I had a great mathematics education in high school from some amazing math teachers. I think of them often and fondly as I use those skills routinely to this day. I didn't learn about determining the order of a polynomial until I helped my son with his math homework a few years ago (somehow we never covered that in any of my classes). I had no idea that subtracting the coordinates and subtracting the results until the results were equal (or nearly so), that the order of the curve could be figured. Like I said, I'm still a student, and what little I know about polynomial curve fitting is pretty rudimentary - I don't follow the matrix algebra very well.
But with that limited knowledge, I could see what you are doing there and the sample you selected is perfect because the parabolic curve is easily seen.
And thank you as well. James Stem, on pages 18 and 19, tells us in an intuitive way that scale factors do not result from linear functions. In figure 2.5, which illustrates azimuths, he shows that a "straight" geodetic line on the ellipsoid projects as a curved line on the state plane surface. That's the source of a need for an arc-to-tangent correction.
The scale factor is the vehicle that converts a geodetic line to a grid line, so, if the projected line is to curve, it must be the scale factor that makes it do so. Later, on page 50 in his discussion of the scale factor of a line, he gives us the Simpson's Rule formula.

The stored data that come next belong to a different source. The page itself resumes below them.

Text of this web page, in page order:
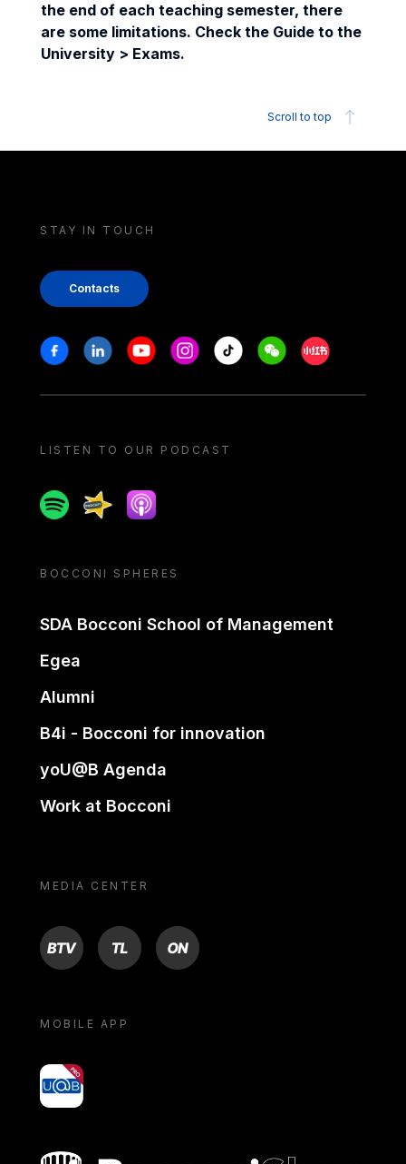
the end of each teaching semester, there
are some limitations. Check the Guide to the
University > Exams.
Scroll to top
STAY IN TOUCH
Contacts
Stay in touch
FacebookLinkedinYoutubeInstagram
Tiktok WeechatXiaohongshu/
LISTEN TO OUR PODCAST
SpotifySpreakerApple podcast
BOCCONI SPHERES
SDA Bocconi School of Management
Egea
Alumni
B4i - Bocconi for innovation
yoU@B Agenda
Work at Bocconi
MEDIA CENTER
BTV TL ON
MOBILE APP
yoU@B
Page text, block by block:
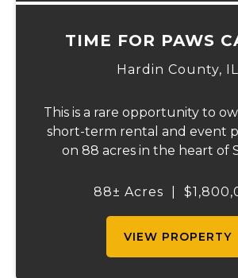
TIME FOR PAWS
Hardin County, IL
This is a rare opportunity to
short-term rental and event
on 88 acres in the heart of
Located within the
88± Acres
VIEW PROPERTY
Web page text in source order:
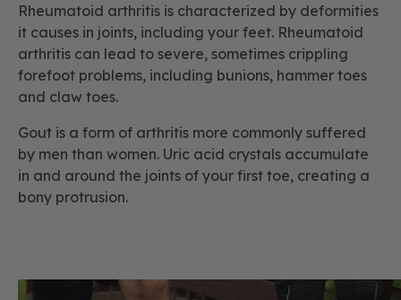
Rheumatoid arthritis is characterized by deformities
it causes in joints, including your feet. Rheumatoid
arthritis can lead to severe, sometimes crippling
forefoot problems, including bunions, hammer toes
and claw toes.
Gout is a form of arthritis more commonly suffered
by men than women. Uric acid crystals accumulate
in and around the joints of your first toe, creating a
bony protrusion.
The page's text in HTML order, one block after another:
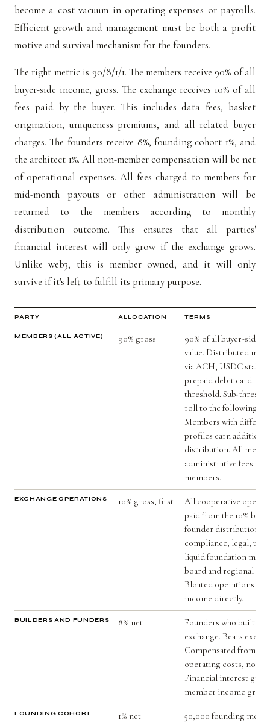
become a cost vacuum in operating expenses or payrolls.
Efficient growth and management must be both a profit
motive and survival mechanism for the founders.
The right metric is 90/8/1/1. The members receive 90% of all
buyer-side income, gross. The exchange receives 10% of all
fees paid by the buyer. This includes data fees, basket
origination, uniqueness premiums, and all related buyer
charges. The founders receive 8%, founding cohort 1%, and
the architect 1%. All non-member compensation will be net
of operational expenses. All fees charged to members for
mid-month payouts or other administration will be
returned to the members according to monthly
distribution outcome. This ensures that all parties'
financial interest will only grow if the exchange grows.
Unlike web3, this is member owned, and it will only
survive if it's left to fulfill its primary purpose.
PARTY ALLOCATION TERMS
MEMBERS (ALL ACTIVE) 90% gross
90% of all buyer-side
value. Distributed
via ACH, USDC
prepaid debit card. $5
threshold. Sub-
roll to the following
Members with
profiles earn
distribution. All
administrative fees
members.
EXCHANGE OPERATIONS 10% gross, first
All cooperative
paid from the 10%
founder distribution.
compliance, legal,
liquid foundation
board and regional
Bloated operations
income directly.
BUILDERS AND FUNDERS 8% net
Founders who built
exchange. Bears
Compensated from
operating costs, not
Financial interest
member income
FOUNDING COHORT 1% net 50,000 founding
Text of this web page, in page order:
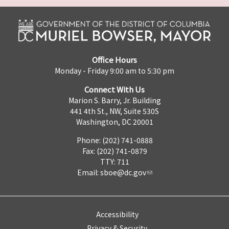
Office Hours
Monday - Friday 9:00 am to 5:30 pm
Connect With Us
Marion S. Barry, Jr. Building
441 4th St., NW, Suite 530S
Washington, DC 20001
Phone: (202) 741-0888
Fax: (202) 741-0879
TTY: 711
Email: sboe@dc.gov
Accessibility
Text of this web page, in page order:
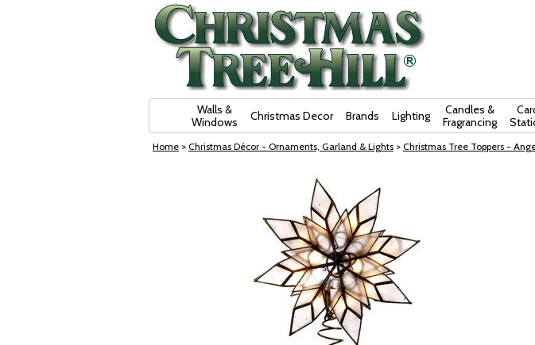
Walls &
Windows
Christmas Decor Brands Lighting
Candles &
Fragrancing
Home > Christmas Décor - Ornaments, Garland & Lights > Christmas Tree Toppers -
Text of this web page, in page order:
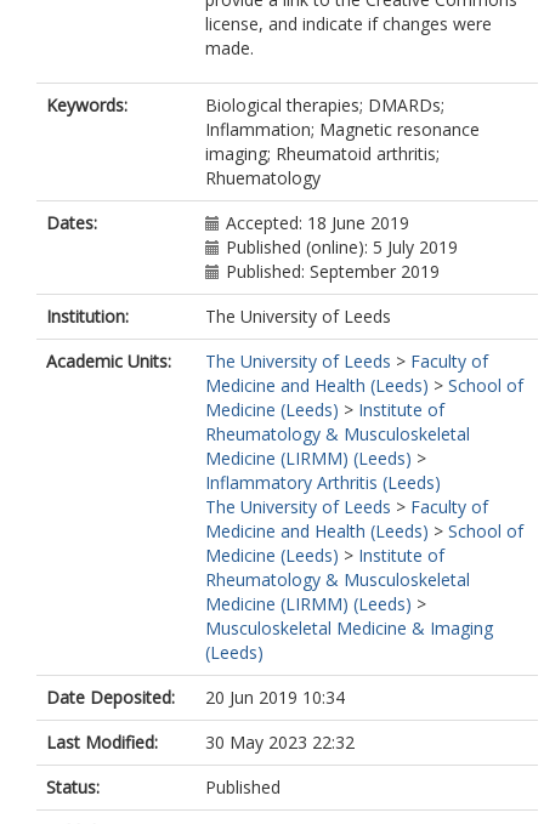
license, and indicate if changes were
made.
Keywords:
Biological therapies; DMARDs;
Inflammation; Magnetic resonance
imaging; Rheumatoid arthritis;
Rhuematology
Dates:
Accepted: 18 June 2019
Published (online): 5 July 2019
Published: September 2019
Institution:
The University of Leeds
Academic Units:
The University of Leeds > Faculty of
Medicine and Health (Leeds) > School of
Medicine (Leeds) > Institute of
Rheumatology & Musculoskeletal
Medicine (LIRMM) (Leeds) >
Inflammatory Arthritis (Leeds)
The University of Leeds > Faculty of
Medicine and Health (Leeds) > School of
Medicine (Leeds) > Institute of
Rheumatology & Musculoskeletal
Medicine (LIRMM) (Leeds) >
Musculoskeletal Medicine & Imaging
(Leeds)
Date Deposited:
20 Jun 2019 10:34
Last Modified:
30 May 2023 22:32
Status:
Published

Scale factors are not linear, but elevation factors are. So, if I wanted to calculate a combined factor for the Wilmington to Winston-Salem line, I would use Simpson's Rule to compute the scale factor, the average of the end point elevation factors to compute the elevation factor, and multiply the two to get the combined factor. Dr. Ghilani discussed this process in detail in the September 2013 issue of Professional Surveyor.
It's when we average combined factors instead of working with the pieces that we open ourselves up to errors.
At the risk of ...
Getting through Calculus II is a pretty strong credential. A few years ago, Calc II was the most-failed math course at UNC-Chapel Hill. I haven't kept up with recent statistics, but more than one of my successful AP Calculus students struggled with that course in college.
Simpson's Rule is an approximate integration formula, so it can be used to calculate the length of a curve as well as the area under a curve. There's another formula involving integrals that is used to calculate the average value of a function over a given interval.
Substituting Simpson's Rule for the integral expression in the average value formula produces the formula in James Stem's manual. Because the numerical overhead factors present in both formulas cancel out upon substitution, what remains is a very simple expression.
I just work backward from published results. I can't imagine the intellects of the guys who developed those results going forward.